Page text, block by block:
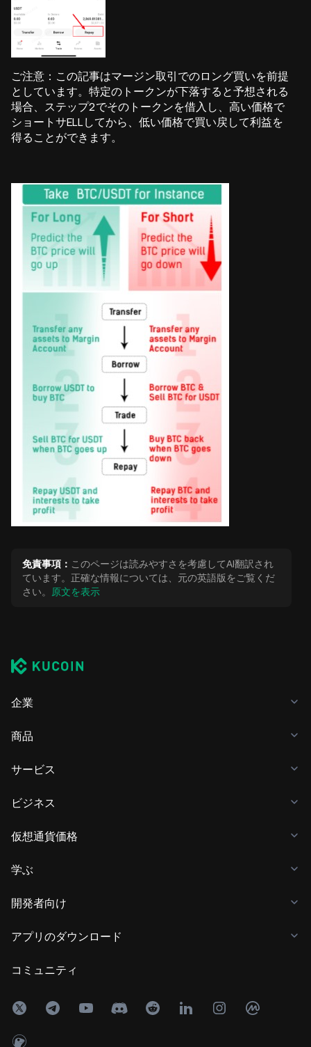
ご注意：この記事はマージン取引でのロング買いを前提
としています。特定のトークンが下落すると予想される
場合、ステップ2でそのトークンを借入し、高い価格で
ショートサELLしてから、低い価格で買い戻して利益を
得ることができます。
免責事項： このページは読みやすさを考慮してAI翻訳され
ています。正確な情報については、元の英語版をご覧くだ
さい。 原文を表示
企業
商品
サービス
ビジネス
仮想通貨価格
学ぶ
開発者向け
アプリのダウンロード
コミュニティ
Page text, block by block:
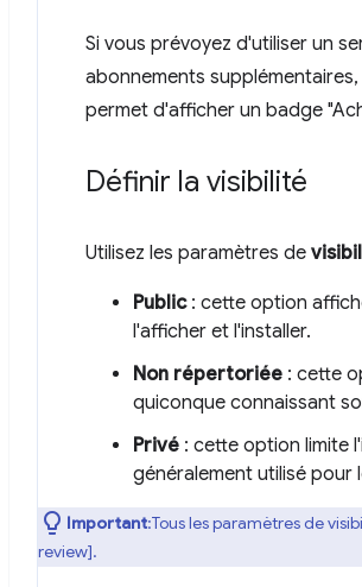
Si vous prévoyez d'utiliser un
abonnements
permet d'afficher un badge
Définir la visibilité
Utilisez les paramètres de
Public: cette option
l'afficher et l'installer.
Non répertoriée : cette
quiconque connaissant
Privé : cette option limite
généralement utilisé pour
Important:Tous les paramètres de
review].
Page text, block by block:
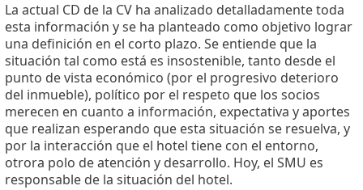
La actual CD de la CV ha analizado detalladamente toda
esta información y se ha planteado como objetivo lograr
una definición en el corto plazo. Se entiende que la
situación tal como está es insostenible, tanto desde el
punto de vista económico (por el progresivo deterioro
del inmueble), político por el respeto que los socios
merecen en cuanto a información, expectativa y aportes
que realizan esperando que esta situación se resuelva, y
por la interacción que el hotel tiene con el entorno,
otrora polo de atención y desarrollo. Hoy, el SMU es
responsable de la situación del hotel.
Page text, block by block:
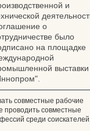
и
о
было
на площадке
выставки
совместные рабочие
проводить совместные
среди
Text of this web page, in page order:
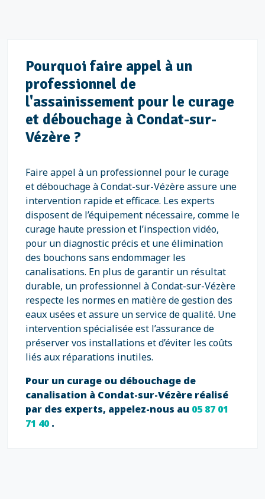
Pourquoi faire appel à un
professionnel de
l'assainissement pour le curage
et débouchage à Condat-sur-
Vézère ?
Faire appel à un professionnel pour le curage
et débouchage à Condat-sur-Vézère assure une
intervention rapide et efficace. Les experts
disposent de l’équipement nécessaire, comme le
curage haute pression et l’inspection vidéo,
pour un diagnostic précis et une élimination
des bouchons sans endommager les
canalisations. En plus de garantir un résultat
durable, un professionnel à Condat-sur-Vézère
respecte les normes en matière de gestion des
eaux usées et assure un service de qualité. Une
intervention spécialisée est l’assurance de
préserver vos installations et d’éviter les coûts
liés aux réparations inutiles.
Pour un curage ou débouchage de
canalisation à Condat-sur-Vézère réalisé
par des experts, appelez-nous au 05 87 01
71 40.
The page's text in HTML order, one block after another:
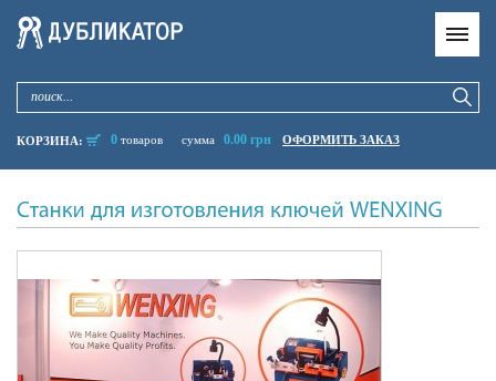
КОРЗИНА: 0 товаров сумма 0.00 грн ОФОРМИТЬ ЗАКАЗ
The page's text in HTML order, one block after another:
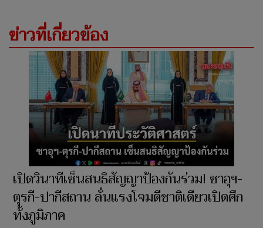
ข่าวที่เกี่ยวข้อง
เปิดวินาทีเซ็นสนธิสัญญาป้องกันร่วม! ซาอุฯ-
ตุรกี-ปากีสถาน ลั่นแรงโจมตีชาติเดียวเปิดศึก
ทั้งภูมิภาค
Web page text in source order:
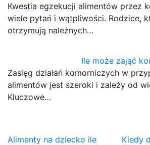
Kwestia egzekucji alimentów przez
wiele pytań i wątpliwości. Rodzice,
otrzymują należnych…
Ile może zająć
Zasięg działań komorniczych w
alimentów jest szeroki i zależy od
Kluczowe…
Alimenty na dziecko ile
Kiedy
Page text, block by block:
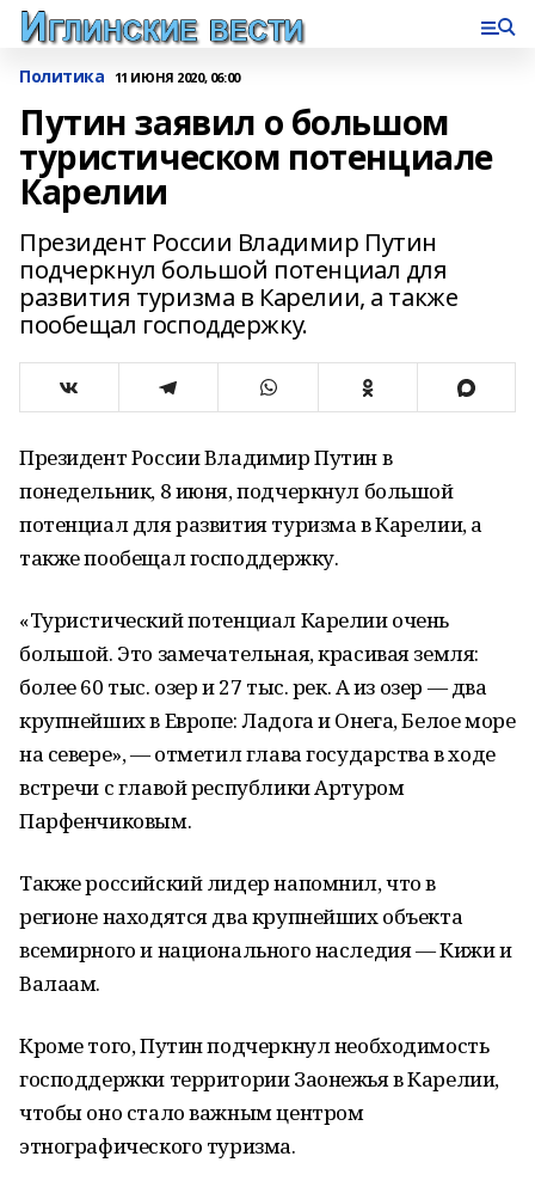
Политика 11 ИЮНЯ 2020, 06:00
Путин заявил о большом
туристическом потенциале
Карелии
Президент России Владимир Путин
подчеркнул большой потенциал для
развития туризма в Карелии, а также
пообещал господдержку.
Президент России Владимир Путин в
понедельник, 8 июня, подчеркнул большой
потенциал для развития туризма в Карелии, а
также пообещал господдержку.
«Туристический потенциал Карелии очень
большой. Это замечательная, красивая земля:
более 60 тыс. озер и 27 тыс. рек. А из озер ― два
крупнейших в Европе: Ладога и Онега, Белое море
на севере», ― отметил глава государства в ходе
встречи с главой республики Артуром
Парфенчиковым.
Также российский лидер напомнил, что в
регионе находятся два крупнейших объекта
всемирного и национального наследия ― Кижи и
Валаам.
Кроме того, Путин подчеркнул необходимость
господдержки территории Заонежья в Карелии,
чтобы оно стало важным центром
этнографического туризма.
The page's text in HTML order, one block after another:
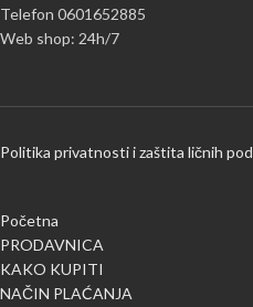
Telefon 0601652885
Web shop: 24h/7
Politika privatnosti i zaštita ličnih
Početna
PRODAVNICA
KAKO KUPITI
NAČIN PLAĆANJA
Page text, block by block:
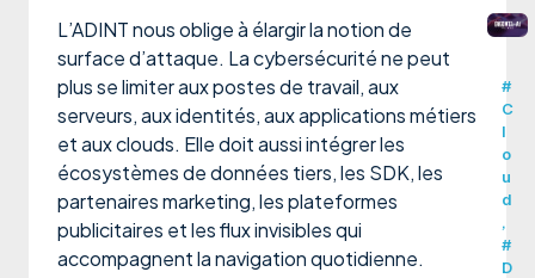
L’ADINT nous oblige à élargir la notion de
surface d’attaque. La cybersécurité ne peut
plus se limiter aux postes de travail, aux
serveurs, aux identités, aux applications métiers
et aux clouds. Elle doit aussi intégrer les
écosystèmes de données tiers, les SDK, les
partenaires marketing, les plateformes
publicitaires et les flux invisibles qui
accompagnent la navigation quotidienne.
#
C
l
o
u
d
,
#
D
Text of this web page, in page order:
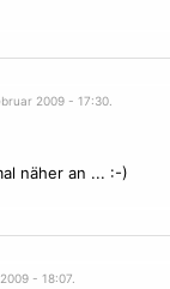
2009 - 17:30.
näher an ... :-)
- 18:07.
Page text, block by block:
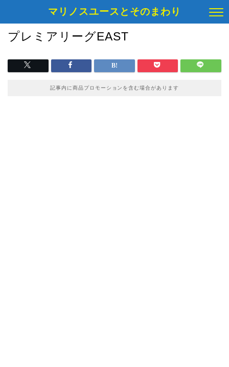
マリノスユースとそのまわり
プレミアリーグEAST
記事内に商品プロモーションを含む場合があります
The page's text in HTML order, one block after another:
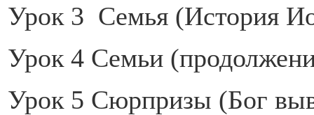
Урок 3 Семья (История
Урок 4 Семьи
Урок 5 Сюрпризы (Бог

┄┄┄┄┄┄┄┄┄┄

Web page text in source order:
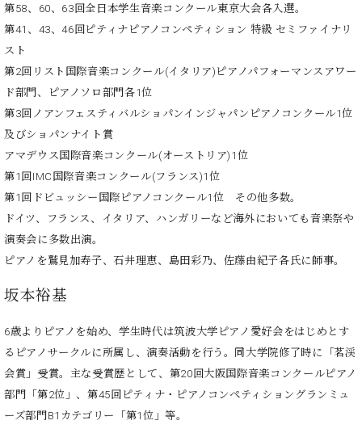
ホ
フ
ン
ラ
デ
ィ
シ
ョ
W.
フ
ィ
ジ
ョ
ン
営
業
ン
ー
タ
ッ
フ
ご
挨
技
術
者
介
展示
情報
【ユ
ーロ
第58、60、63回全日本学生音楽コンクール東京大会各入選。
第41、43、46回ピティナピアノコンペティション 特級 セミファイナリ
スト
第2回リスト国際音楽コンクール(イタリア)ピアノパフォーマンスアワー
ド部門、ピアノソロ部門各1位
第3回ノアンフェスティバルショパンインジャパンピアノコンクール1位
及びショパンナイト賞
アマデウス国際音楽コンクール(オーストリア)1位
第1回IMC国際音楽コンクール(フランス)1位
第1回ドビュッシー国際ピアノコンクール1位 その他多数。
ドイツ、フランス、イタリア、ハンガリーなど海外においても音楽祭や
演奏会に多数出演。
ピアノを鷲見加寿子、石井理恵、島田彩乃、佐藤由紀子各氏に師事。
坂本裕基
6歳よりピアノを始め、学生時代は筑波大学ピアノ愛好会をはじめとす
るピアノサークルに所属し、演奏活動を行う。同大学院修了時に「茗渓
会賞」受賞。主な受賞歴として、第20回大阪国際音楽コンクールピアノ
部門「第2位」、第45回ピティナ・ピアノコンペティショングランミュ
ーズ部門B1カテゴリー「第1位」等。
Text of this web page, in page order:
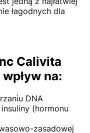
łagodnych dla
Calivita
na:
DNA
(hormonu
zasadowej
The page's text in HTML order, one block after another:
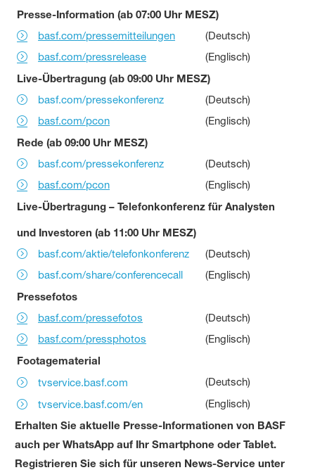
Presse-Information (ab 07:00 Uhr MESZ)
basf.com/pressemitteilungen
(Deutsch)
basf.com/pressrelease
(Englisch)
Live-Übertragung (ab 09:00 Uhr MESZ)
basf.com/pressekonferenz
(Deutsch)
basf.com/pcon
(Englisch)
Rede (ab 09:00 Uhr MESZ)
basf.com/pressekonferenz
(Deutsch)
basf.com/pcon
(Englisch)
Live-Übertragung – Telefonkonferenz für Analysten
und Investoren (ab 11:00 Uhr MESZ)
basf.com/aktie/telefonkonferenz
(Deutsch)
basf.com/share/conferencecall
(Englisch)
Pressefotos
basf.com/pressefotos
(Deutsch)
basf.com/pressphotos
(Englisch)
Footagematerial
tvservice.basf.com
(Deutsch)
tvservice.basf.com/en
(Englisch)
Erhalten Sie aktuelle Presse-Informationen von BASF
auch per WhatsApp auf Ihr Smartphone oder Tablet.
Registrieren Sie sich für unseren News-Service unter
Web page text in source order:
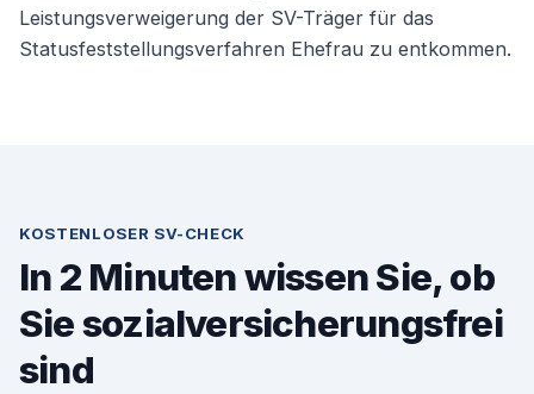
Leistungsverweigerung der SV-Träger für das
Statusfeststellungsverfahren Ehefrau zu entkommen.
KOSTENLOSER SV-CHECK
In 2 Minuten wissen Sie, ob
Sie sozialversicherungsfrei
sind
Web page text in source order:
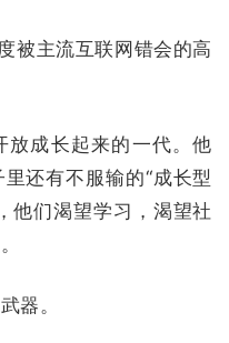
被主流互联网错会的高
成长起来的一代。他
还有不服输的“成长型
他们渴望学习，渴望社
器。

┄┄┄┄┄┄┄┄┄┄

With the pictures removed from your copy, retype the lines above from the one that contains "Парфенчиковым." through the one that contains "Урок 5 Сюрпризы (Бог", exactly.

Парфенчиковым.
Также российский лидер напомнил, что в
регионе находятся два крупнейших объекта
всемирного и национального наследия ― Кижи и
Валаам.
Кроме того, Путин подчеркнул необходимость
господдержки территории Заонежья в Карелии,
чтобы оно стало важным центром
этнографического туризма.
The page's text in HTML order, one block after another:
Telefon 0601652885
Web shop: 24h/7
Politika privatnosti i zaštita ličnih
Početna
PRODAVNICA
KAKO KUPITI
NAČIN PLAĆANJA
Page text, block by block:
L’ADINT nous oblige à élargir la notion de
surface d’attaque. La cybersécurité ne peut
plus se limiter aux postes de travail, aux
serveurs, aux identités, aux applications métiers
et aux clouds. Elle doit aussi intégrer les
écosystèmes de données tiers, les SDK, les
partenaires marketing, les plateformes
publicitaires et les flux invisibles qui
accompagnent la navigation quotidienne.
#
C
l
o
u
d
,
#
D
Text of this web page, in page order:
2009 - 17:30.
näher an ... :-)
- 18:07.
Page text, block by block:
マリノスユースとそのまわり
プレミアリーグEAST
記事内に商品プロモーションを含む場合があります
The page's text in HTML order, one block after another:
Урок 3 Семья (История
Урок 4 Семьи
Урок 5 Сюрпризы (Бог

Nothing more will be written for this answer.